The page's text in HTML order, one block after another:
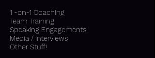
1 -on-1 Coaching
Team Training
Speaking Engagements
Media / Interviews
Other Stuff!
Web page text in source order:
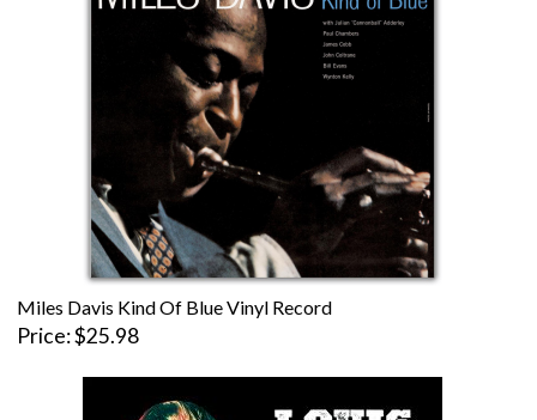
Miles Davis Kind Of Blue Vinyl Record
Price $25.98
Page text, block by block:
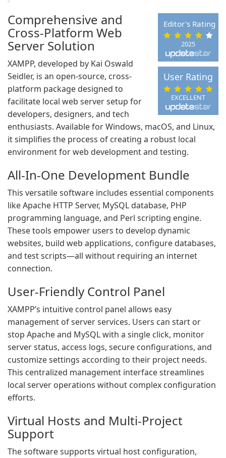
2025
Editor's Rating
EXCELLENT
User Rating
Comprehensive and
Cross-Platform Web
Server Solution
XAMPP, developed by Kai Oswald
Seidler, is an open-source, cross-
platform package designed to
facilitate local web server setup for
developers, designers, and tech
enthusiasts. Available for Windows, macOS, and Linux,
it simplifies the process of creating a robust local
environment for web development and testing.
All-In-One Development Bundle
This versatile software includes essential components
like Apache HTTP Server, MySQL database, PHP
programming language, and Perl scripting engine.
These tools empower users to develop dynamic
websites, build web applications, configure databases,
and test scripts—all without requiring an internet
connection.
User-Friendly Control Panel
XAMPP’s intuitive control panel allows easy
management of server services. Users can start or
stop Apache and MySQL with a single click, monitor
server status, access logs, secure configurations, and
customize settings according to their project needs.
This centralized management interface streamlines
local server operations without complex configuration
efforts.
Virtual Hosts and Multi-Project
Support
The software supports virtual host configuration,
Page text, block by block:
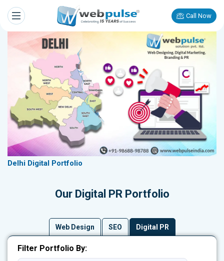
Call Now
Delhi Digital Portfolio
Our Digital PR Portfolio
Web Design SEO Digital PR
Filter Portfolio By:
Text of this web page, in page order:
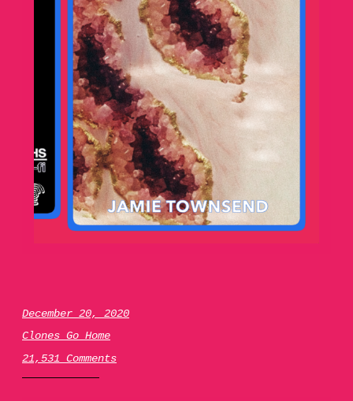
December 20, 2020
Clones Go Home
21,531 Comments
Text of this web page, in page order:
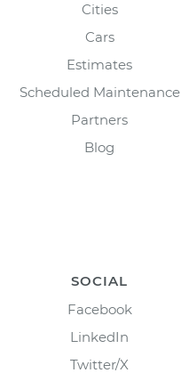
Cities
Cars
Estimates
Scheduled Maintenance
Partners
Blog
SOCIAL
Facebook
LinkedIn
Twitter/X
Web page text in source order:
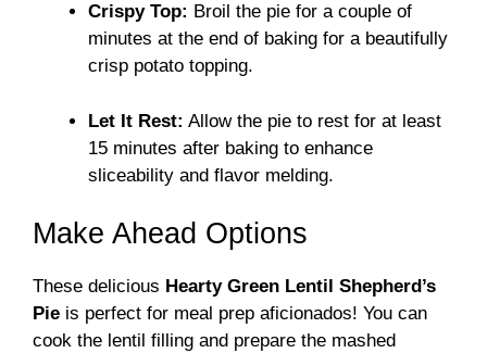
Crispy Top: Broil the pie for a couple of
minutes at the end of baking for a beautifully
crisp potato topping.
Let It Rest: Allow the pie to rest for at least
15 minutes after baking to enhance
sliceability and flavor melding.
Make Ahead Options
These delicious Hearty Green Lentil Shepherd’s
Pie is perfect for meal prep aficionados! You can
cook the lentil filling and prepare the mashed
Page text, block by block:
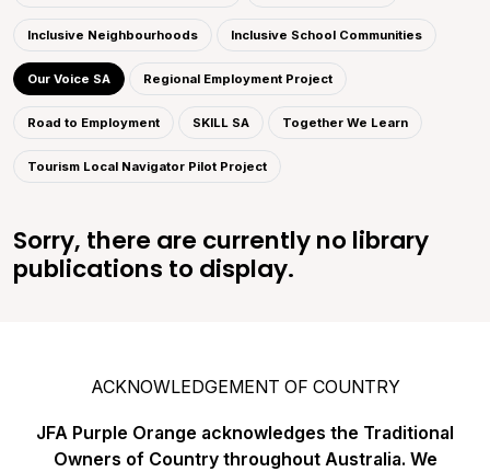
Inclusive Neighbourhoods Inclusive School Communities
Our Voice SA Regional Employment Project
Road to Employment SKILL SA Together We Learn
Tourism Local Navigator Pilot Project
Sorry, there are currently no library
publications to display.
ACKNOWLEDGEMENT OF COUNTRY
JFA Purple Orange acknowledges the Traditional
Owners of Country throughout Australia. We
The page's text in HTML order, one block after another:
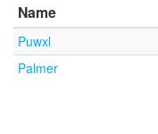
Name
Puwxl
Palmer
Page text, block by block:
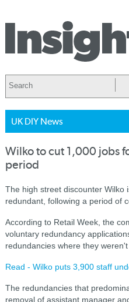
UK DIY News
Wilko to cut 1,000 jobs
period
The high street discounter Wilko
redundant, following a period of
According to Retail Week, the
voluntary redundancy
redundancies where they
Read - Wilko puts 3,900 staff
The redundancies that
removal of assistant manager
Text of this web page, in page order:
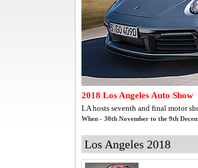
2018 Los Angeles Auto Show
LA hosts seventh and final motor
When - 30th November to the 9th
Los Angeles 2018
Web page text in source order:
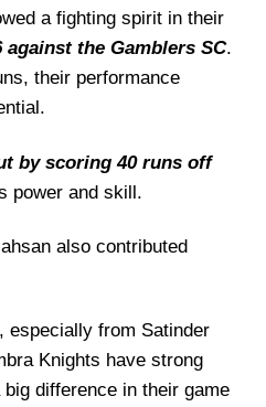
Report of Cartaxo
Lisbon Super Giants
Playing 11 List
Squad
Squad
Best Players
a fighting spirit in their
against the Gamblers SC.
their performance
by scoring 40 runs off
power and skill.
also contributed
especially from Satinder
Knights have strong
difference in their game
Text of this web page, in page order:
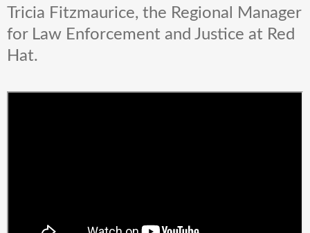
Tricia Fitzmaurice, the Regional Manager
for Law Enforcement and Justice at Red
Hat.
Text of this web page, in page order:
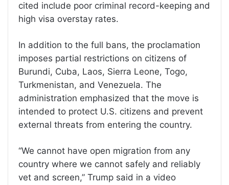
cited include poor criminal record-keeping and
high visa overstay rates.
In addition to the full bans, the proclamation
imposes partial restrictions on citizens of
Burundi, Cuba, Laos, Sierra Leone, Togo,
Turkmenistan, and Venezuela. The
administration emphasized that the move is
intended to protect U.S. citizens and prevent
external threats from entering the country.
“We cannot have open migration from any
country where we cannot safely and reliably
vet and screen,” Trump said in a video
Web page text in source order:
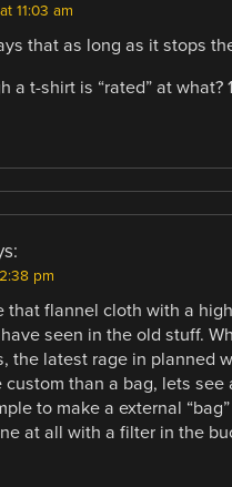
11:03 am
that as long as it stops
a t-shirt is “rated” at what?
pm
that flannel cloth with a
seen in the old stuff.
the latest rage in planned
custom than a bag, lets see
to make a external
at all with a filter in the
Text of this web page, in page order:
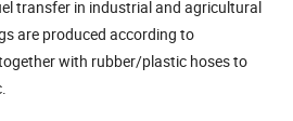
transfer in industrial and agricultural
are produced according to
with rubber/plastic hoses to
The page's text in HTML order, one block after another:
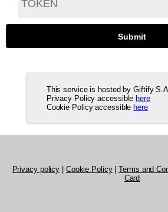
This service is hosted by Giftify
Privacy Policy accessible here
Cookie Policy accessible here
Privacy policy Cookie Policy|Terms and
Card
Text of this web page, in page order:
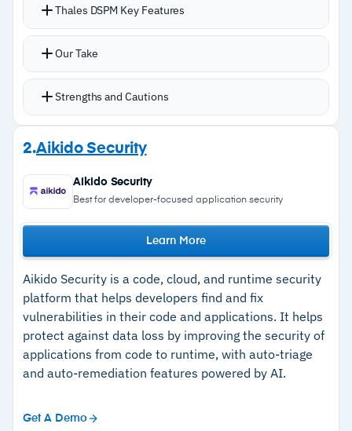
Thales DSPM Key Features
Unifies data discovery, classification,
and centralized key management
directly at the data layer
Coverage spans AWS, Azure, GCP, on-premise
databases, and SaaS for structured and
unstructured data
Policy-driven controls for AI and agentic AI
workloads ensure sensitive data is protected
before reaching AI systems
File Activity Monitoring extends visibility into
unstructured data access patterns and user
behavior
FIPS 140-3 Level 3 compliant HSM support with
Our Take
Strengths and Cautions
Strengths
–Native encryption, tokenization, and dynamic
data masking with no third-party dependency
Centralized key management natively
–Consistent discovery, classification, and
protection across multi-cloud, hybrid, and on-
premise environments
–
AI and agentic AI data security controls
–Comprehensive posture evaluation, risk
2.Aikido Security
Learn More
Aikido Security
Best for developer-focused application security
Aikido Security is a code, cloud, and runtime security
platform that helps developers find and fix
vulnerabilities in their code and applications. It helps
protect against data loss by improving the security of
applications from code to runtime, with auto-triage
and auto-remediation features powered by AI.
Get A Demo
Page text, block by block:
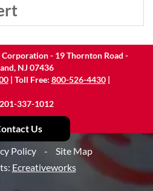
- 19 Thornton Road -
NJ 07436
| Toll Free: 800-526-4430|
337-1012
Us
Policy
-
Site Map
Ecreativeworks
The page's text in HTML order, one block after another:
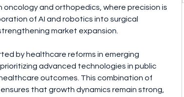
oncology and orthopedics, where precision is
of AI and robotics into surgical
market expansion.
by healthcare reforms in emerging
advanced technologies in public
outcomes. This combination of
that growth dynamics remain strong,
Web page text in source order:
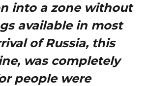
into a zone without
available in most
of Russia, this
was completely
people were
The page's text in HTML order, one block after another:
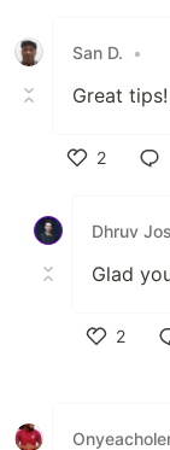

ASSIGNMENT: The answer is the complete set of records, copied exactly, with pictures omitted.

RESULT OF THE TASK:
The page's text in HTML order, one block after another:
1 -on-1 Coaching
Team Training
Speaking Engagements
Media / Interviews
Other Stuff!
Web page text in source order:
Miles Davis Kind Of Blue Vinyl Record
Price $25.98
Page text, block by block:
2025
Editor's Rating
EXCELLENT
User Rating
Comprehensive and
Cross-Platform Web
Server Solution
XAMPP, developed by Kai Oswald
Seidler, is an open-source, cross-
platform package designed to
facilitate local web server setup for
developers, designers, and tech
enthusiasts. Available for Windows, macOS, and Linux,
it simplifies the process of creating a robust local
environment for web development and testing.
All-In-One Development Bundle
This versatile software includes essential components
like Apache HTTP Server, MySQL database, PHP
programming language, and Perl scripting engine.
These tools empower users to develop dynamic
websites, build web applications, configure databases,
and test scripts—all without requiring an internet
connection.
User-Friendly Control Panel
XAMPP’s intuitive control panel allows easy
management of server services. Users can start or
stop Apache and MySQL with a single click, monitor
server status, access logs, secure configurations, and
customize settings according to their project needs.
This centralized management interface streamlines
local server operations without complex configuration
efforts.
Virtual Hosts and Multi-Project
Support
The software supports virtual host configuration,
Page text, block by block:
Call Now
Delhi Digital Portfolio
Our Digital PR Portfolio
Web Design SEO Digital PR
Filter Portfolio By:
Text of this web page, in page order:
December 20, 2020
Clones Go Home
21,531 Comments
Text of this web page, in page order:
Cities
Cars
Estimates
Scheduled Maintenance
Partners
Blog
SOCIAL
Facebook
LinkedIn
Twitter/X
Web page text in source order:
Crispy Top: Broil the pie for a couple of
minutes at the end of baking for a beautifully
crisp potato topping.
Let It Rest: Allow the pie to rest for at least
15 minutes after baking to enhance
sliceability and flavor melding.
Make Ahead Options
These delicious Hearty Green Lentil Shepherd’s
Pie is perfect for meal prep aficionados! You can
cook the lentil filling and prepare the mashed
Page text, block by block:
Inclusive Neighbourhoods Inclusive School Communities
Our Voice SA Regional Employment Project
Road to Employment SKILL SA Together We Learn
Tourism Local Navigator Pilot Project
Sorry, there are currently no library
publications to display.
ACKNOWLEDGEMENT OF COUNTRY
JFA Purple Orange acknowledges the Traditional
Owners of Country throughout Australia. We
The page's text in HTML order, one block after another:
Name
Puwxl
Palmer
Page text, block by block:
UK DIY News
Wilko to cut 1,000 jobs
period
The high street discounter Wilko
redundant, following a period of
According to Retail Week, the
voluntary redundancy
redundancies where they
Read - Wilko puts 3,900 staff
The redundancies that
removal of assistant manager
Text of this web page, in page order:
2018 Los Angeles Auto Show
LA hosts seventh and final motor
When - 30th November to the 9th
Los Angeles 2018
Web page text in source order:
Report of Cartaxo
Lisbon Super Giants
Playing 11 List
Squad
Squad
Best Players
a fighting spirit in their
against the Gamblers SC.
their performance
by scoring 40 runs off
power and skill.
also contributed
especially from Satinder
Knights have strong
difference in their game
Text of this web page, in page order:
Tricia Fitzmaurice, the Regional Manager
for Law Enforcement and Justice at Red
Hat.
Text of this web page, in page order:
cited include poor criminal record-keeping and
high visa overstay rates.
In addition to the full bans, the proclamation
imposes partial restrictions on citizens of
Burundi, Cuba, Laos, Sierra Leone, Togo,
Turkmenistan, and Venezuela. The
administration emphasized that the move is
intended to protect U.S. citizens and prevent
external threats from entering the country.
“We cannot have open migration from any
country where we cannot safely and reliably
vet and screen,” Trump said in a video
Web page text in source order:
11:03 am
that as long as it stops
a t-shirt is “rated” at what?
pm
that flannel cloth with a
seen in the old stuff.
the latest rage in planned
custom than a bag, lets see
to make a external
at all with a filter in the
Text of this web page, in page order:
transfer in industrial and agricultural
are produced according to
with rubber/plastic hoses to
The page's text in HTML order, one block after another:
This service is hosted by Giftify
Privacy Policy accessible here
Cookie Policy accessible here
Privacy policy Cookie Policy|Terms and
Card
Text of this web page, in page order:
Thales DSPM Key Features
Unifies data discovery, classification,
and centralized key management
directly at the data layer
Coverage spans AWS, Azure, GCP, on-premise
databases, and SaaS for structured and
unstructured data
Policy-driven controls for AI and agentic AI
workloads ensure sensitive data is protected
before reaching AI systems
File Activity Monitoring extends visibility into
unstructured data access patterns and user
behavior
FIPS 140-3 Level 3 compliant HSM support with
Our Take
Strengths and Cautions
Strengths
–Native encryption, tokenization, and dynamic
data masking with no third-party dependency
Centralized key management natively
–Consistent discovery, classification, and
protection across multi-cloud, hybrid, and on-
premise environments
–
AI and agentic AI data security controls
–Comprehensive posture evaluation, risk
2.Aikido Security
Learn More
Aikido Security
Best for developer-focused application security
Aikido Security is a code, cloud, and runtime security
platform that helps developers find and fix
vulnerabilities in their code and applications. It helps
protect against data loss by improving the security of
applications from code to runtime, with auto-triage
and auto-remediation features powered by AI.
Get A Demo
Page text, block by block:
- 19 Thornton Road -
NJ 07436
| Toll Free: 800-526-4430|
337-1012
Us
Policy
-
Site Map
Ecreativeworks
The page's text in HTML order, one block after another:
oncology and orthopedics, where precision is
of AI and robotics into surgical
market expansion.
by healthcare reforms in emerging
advanced technologies in public
outcomes. This combination of
that growth dynamics remain strong,
Web page text in source order:
into a zone without
available in most
of Russia, this
was completely
people were
The page's text in HTML order, one block after another:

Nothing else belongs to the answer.